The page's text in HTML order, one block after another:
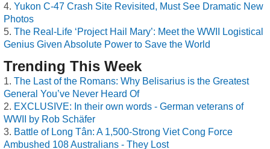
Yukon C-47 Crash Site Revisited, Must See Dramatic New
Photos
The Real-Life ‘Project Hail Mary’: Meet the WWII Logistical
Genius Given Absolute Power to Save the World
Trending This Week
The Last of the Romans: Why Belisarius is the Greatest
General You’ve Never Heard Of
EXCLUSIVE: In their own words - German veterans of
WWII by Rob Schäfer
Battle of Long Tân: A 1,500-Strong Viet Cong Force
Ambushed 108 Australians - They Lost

* * *

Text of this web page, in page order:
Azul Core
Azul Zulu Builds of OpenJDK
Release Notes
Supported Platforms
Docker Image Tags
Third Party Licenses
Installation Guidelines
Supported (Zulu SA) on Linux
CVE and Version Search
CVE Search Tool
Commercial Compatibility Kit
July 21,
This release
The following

PROBLEM STATEMENT —
From the line containing "The Real-Life ‘Project" down to the line containing "Ambushed 108 Australians - They Lost" in the material above, reproduce every line exactly, including the two end lines.

EXERCISE RESPONSE —
The Real-Life ‘Project Hail Mary’: Meet the WWII Logistical
Genius Given Absolute Power to Save the World
Trending This Week
The Last of the Romans: Why Belisarius is the Greatest
General You’ve Never Heard Of
EXCLUSIVE: In their own words - German veterans of
WWII by Rob Schäfer
Battle of Long Tân: A 1,500-Strong Viet Cong Force
Ambushed 108 Australians - They Lost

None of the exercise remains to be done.